American game designer and writer

Gregory Avery-Weir is an American game designer and writer, best known for the 2009 browser game The Majesty of Colors. Avery-Weir lives in Charlotte, North Carolina, United States.

==Early life and education==
Avery-Weir received little formal art training, other than occasional art and cartooning classes while growing up.
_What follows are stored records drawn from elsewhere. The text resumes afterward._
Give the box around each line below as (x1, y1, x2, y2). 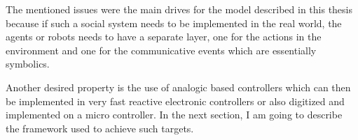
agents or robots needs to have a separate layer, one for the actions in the (6, 29, 322, 44)
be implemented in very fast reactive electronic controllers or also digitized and (6, 93, 345, 108)
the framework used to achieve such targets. (6, 120, 194, 135)
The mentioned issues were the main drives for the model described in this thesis (6, 2, 352, 16)
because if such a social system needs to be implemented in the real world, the (6, 15, 342, 30)
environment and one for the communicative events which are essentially (6, 42, 317, 57)
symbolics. (6, 56, 50, 71)
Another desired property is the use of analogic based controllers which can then (6, 79, 351, 94)
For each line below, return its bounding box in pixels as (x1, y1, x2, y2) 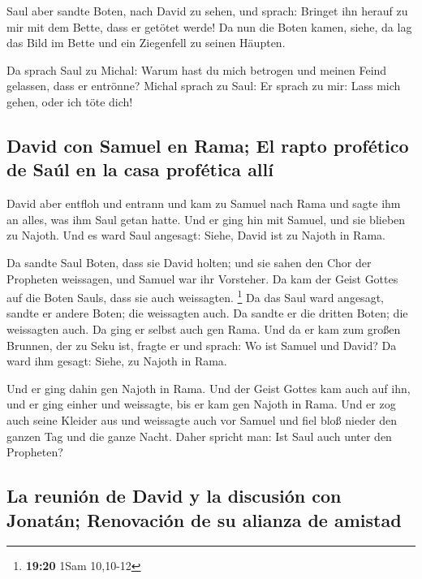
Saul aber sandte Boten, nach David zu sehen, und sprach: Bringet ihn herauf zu (6, 2, 408, 19)
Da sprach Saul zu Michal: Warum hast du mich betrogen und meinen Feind (6, 61, 387, 78)
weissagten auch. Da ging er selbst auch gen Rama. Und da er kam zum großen (6, 320, 401, 337)
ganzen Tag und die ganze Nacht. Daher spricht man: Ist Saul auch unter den (6, 427, 392, 444)
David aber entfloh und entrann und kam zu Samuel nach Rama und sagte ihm (6, 195, 401, 212)
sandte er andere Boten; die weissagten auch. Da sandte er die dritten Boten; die (6, 305, 408, 322)
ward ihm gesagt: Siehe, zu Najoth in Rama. (6, 352, 227, 369)
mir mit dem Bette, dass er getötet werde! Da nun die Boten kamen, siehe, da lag (6, 18, 412, 35)
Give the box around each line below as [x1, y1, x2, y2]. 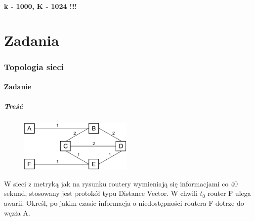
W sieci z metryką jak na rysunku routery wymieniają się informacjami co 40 [4, 178, 238, 188]
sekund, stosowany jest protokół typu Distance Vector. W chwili [4, 188, 198, 198]
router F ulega [207, 188, 251, 198]
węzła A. [4, 207, 30, 218]
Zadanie [4, 81, 32, 92]
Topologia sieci [4, 60, 64, 73]
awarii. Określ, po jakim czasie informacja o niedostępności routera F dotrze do [4, 197, 244, 208]
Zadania [4, 30, 59, 50]
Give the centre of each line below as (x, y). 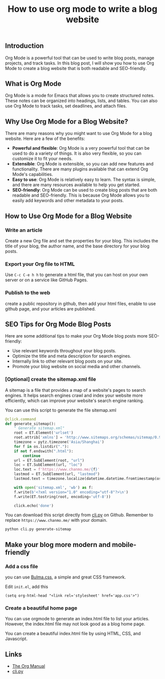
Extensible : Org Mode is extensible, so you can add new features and (83, 164)
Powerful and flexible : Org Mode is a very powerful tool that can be (81, 148)
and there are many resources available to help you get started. (76, 185)
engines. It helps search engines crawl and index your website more (74, 395)
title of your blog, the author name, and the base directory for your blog (77, 246)
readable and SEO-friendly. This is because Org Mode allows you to (81, 195)
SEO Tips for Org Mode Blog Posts (58, 324)
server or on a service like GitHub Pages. (47, 280)
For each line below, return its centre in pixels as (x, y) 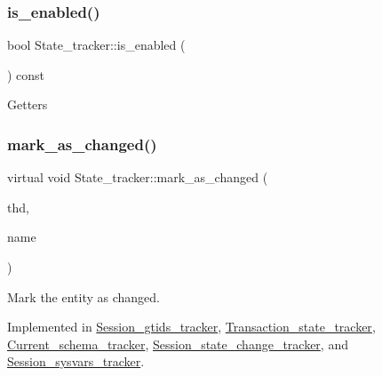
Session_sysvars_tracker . (76, 361)
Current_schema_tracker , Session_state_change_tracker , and (178, 344)
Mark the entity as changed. (84, 296)
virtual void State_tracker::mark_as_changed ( (138, 177)
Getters (28, 104)
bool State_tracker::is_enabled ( (96, 45)
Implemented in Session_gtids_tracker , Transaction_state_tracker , (191, 327)
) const (26, 74)
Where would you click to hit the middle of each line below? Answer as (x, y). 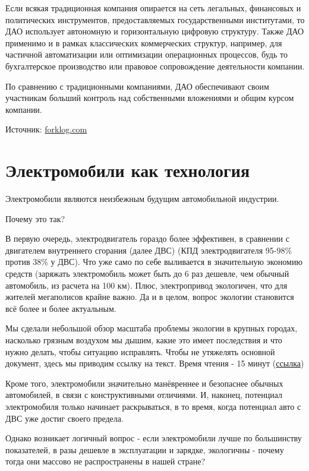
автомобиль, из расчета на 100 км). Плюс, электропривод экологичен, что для (146, 285)
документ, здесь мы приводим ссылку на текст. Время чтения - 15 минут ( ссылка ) (155, 363)
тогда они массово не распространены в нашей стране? (105, 461)
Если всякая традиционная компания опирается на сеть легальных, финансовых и (153, 8)
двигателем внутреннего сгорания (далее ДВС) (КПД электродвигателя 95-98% (149, 250)
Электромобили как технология (128, 170)
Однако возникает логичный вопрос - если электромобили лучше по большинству (154, 438)
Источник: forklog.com (46, 129)
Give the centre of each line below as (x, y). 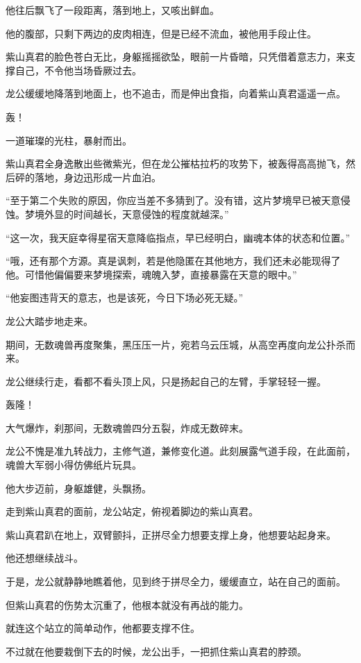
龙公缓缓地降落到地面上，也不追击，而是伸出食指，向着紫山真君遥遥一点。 (176, 93)
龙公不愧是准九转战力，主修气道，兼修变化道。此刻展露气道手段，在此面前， (180, 451)
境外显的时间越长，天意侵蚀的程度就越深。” (132, 213)
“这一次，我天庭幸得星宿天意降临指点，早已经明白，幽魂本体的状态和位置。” (178, 237)
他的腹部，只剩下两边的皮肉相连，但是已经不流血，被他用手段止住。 (161, 33)
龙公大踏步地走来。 (49, 320)
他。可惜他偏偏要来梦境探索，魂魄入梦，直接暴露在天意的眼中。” (151, 274)
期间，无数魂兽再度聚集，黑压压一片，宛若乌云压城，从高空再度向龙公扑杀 (176, 344)
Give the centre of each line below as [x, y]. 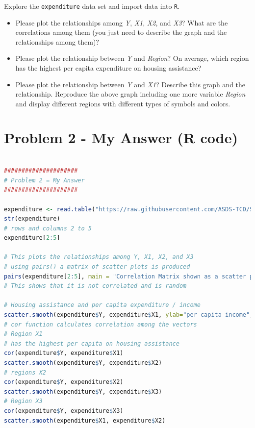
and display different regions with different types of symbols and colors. [123, 103]
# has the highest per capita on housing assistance [92, 343]
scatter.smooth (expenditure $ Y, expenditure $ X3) [83, 391]
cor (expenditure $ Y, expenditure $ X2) [64, 382]
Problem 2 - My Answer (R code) [121, 137]
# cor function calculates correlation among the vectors [101, 324]
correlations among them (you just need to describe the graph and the [121, 32]
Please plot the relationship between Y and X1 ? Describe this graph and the [130, 84]
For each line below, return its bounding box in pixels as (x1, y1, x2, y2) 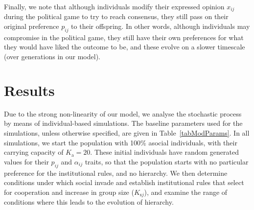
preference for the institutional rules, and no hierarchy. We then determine (4, 167, 228, 178)
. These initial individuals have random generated (90, 147, 239, 157)
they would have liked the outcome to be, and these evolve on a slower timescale (4, 42, 245, 52)
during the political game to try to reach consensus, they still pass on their (4, 11, 229, 22)
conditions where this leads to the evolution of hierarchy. (4, 197, 174, 207)
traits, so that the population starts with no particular (85, 156, 249, 166)
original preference (4, 21, 59, 31)
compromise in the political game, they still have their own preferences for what (4, 32, 244, 42)
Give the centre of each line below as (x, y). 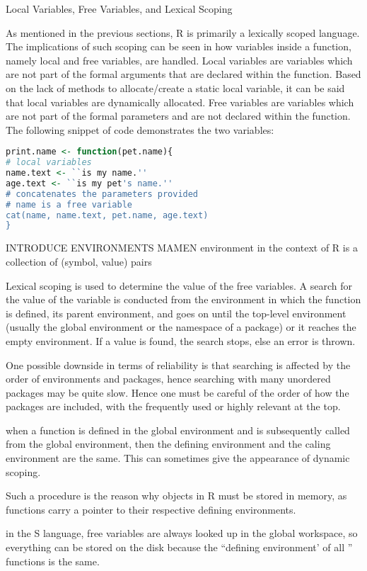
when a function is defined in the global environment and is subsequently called (178, 430)
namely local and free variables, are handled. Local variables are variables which (179, 60)
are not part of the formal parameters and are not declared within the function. (178, 116)
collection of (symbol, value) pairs (79, 261)
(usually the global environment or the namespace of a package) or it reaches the (181, 327)
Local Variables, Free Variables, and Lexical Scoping (119, 9)
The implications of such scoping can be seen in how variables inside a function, (179, 46)
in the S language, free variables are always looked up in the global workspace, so (182, 533)
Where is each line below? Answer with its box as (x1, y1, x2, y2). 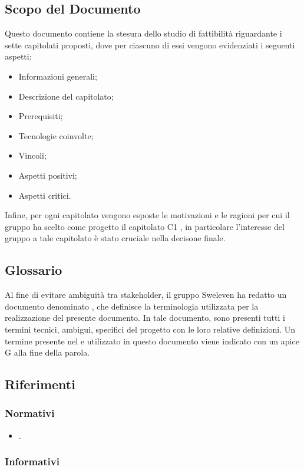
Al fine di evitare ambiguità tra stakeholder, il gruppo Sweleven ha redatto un (5, 288, 287, 301)
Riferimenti (5, 375, 75, 393)
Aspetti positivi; (18, 169, 77, 181)
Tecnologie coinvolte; (18, 129, 94, 142)
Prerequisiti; (18, 110, 63, 122)
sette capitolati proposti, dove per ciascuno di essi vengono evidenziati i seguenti (5, 38, 295, 51)
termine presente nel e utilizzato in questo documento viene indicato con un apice (5, 334, 299, 347)
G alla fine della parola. (5, 346, 90, 359)
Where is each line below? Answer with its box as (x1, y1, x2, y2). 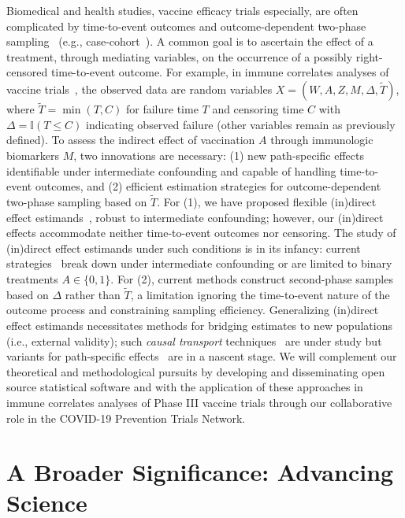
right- (355, 48, 383, 65)
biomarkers (6, 146, 60, 163)
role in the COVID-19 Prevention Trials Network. (6, 409, 246, 426)
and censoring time (212, 101, 304, 117)
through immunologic (270, 131, 373, 148)
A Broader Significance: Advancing (6, 456, 394, 488)
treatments (6, 270, 58, 287)
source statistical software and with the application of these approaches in (6, 379, 363, 395)
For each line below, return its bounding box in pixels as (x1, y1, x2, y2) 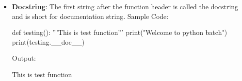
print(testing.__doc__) (12, 36, 85, 47)
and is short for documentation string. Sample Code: (12, 11, 169, 21)
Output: (12, 53, 36, 63)
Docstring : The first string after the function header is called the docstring (12, 1, 239, 11)
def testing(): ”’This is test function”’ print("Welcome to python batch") (12, 27, 227, 37)
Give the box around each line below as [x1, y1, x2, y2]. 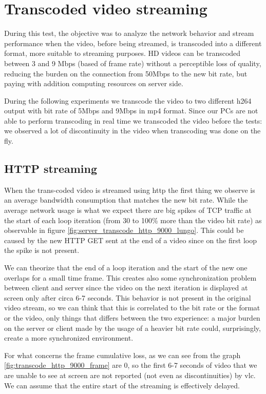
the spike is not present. [4, 245, 80, 255]
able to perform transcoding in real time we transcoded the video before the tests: [4, 115, 262, 126]
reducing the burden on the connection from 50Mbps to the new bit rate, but [4, 68, 248, 78]
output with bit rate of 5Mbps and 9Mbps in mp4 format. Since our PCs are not [4, 105, 258, 116]
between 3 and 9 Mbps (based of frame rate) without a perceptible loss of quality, [4, 57, 261, 68]
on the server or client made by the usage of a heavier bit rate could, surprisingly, [4, 322, 261, 333]
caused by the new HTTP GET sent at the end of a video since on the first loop [4, 234, 257, 245]
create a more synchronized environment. [4, 332, 134, 343]
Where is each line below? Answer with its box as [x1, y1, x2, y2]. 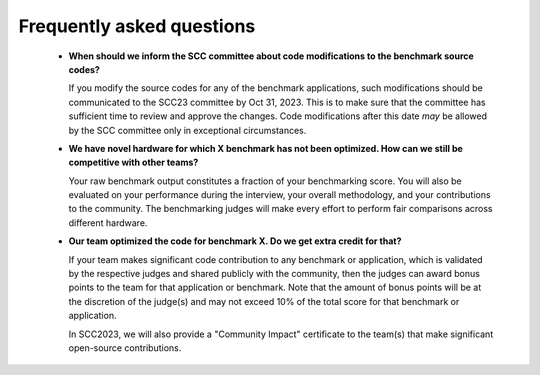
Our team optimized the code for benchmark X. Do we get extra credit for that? [68, 235, 402, 247]
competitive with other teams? [68, 156, 199, 169]
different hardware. [68, 216, 148, 229]
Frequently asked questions [18, 15, 256, 37]
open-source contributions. [68, 341, 182, 354]
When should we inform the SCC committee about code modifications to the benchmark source [68, 50, 474, 62]
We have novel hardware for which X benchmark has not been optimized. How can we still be [68, 142, 464, 154]
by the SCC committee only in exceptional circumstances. [68, 124, 307, 136]
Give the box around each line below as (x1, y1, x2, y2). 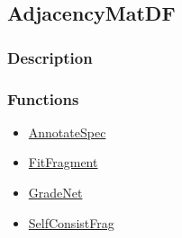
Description (7, 46, 93, 68)
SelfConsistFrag (28, 213, 114, 232)
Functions (7, 87, 79, 110)
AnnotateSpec (28, 122, 106, 141)
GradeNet (28, 183, 83, 202)
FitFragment (28, 153, 98, 172)
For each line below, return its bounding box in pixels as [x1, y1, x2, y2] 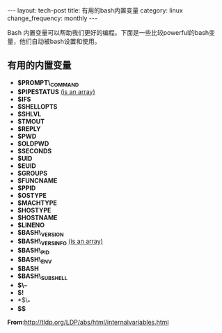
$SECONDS [17, 146, 52, 155]
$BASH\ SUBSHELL [17, 272, 68, 281]
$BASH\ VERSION [17, 228, 64, 238]
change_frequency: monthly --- [7, 14, 98, 22]
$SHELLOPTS [17, 102, 58, 111]
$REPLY [17, 124, 41, 133]
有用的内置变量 [7, 59, 72, 71]
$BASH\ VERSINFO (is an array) [17, 237, 103, 247]
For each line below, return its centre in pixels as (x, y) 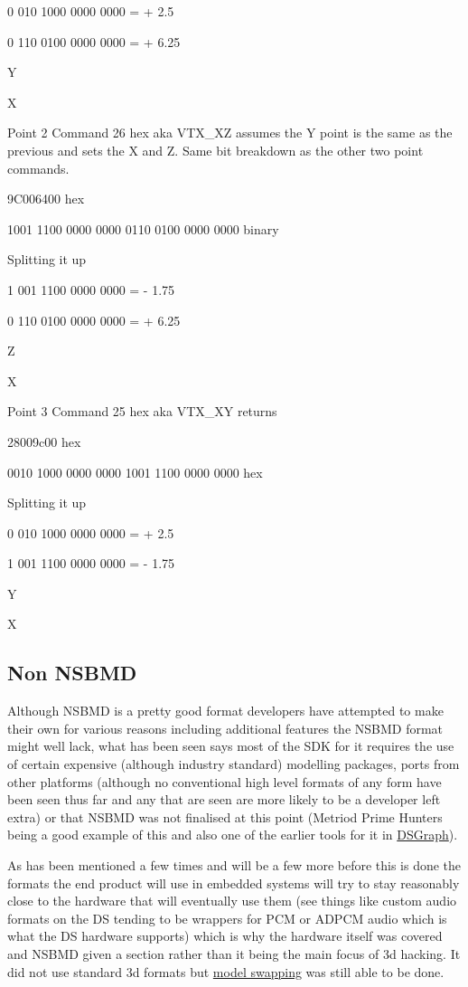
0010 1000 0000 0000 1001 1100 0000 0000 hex (135, 472)
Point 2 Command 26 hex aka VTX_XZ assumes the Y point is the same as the (230, 133)
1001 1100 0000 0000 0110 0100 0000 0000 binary (143, 228)
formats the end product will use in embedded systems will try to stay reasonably (234, 883)
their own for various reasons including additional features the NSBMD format (225, 728)
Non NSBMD (72, 673)
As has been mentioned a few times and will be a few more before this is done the (234, 865)
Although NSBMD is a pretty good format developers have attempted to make (225, 711)
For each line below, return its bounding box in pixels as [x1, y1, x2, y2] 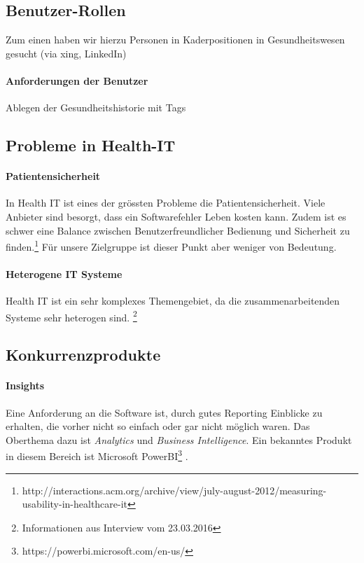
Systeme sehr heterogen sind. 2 [6, 307, 137, 324]
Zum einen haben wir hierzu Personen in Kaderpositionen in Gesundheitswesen [6, 32, 345, 47]
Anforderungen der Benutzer [6, 73, 148, 88]
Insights [6, 378, 45, 393]
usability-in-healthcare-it [22, 496, 128, 511]
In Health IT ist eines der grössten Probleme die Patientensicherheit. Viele [6, 195, 325, 210]
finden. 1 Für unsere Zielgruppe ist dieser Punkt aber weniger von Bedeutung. [6, 237, 337, 253]
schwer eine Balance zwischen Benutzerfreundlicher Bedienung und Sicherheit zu [6, 223, 350, 237]
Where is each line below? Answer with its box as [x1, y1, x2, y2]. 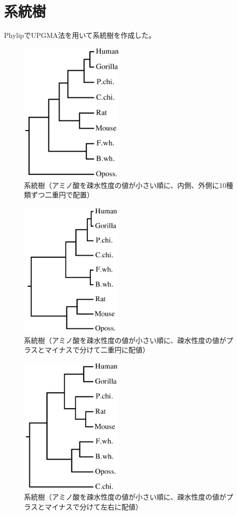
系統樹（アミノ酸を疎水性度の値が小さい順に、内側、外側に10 [24, 179, 227, 190]
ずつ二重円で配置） [30, 189, 94, 200]
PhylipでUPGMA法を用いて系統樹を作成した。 [4, 30, 156, 40]
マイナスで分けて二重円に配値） [44, 344, 150, 355]
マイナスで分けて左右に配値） [44, 501, 143, 512]
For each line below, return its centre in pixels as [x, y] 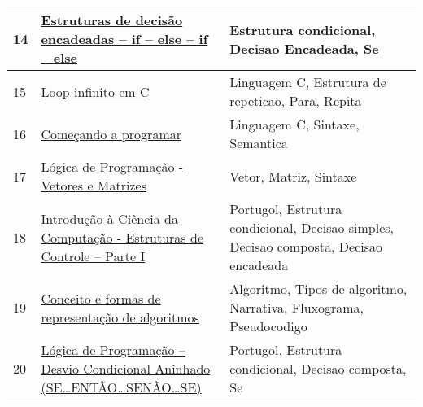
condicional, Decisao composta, [318, 368]
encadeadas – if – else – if [124, 39]
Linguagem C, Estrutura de [308, 82]
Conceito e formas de [101, 298]
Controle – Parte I [93, 256]
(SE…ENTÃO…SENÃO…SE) [121, 387]
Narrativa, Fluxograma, [297, 307]
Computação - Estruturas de [122, 237]
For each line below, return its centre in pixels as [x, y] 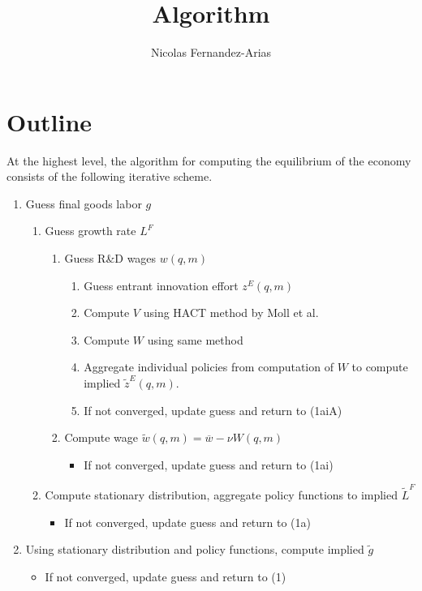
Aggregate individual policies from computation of [209, 367]
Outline [50, 121]
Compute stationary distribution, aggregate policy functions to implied [221, 495]
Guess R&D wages [110, 258]
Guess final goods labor [84, 203]
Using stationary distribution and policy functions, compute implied [195, 549]
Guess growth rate [90, 231]
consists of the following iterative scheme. [110, 176]

At college they produced a weekly comic in their college newspaper called “The Absolute Sum of All Evil”.

==Career==
Up until 2008, Avery-Weir worked as a web developer for RealEstate.com. During 2008 and 2009, Avery-Weir undertook paid work writing for game website GameSetWatch. Prior to their fully released games, Avery-Weir developed hobby game projects in Logowriter, HyperCard, DOS batch scripts, Megazeux, and Inform 6 and 7. Avery-Weir maintains a blog called Ludus Novus.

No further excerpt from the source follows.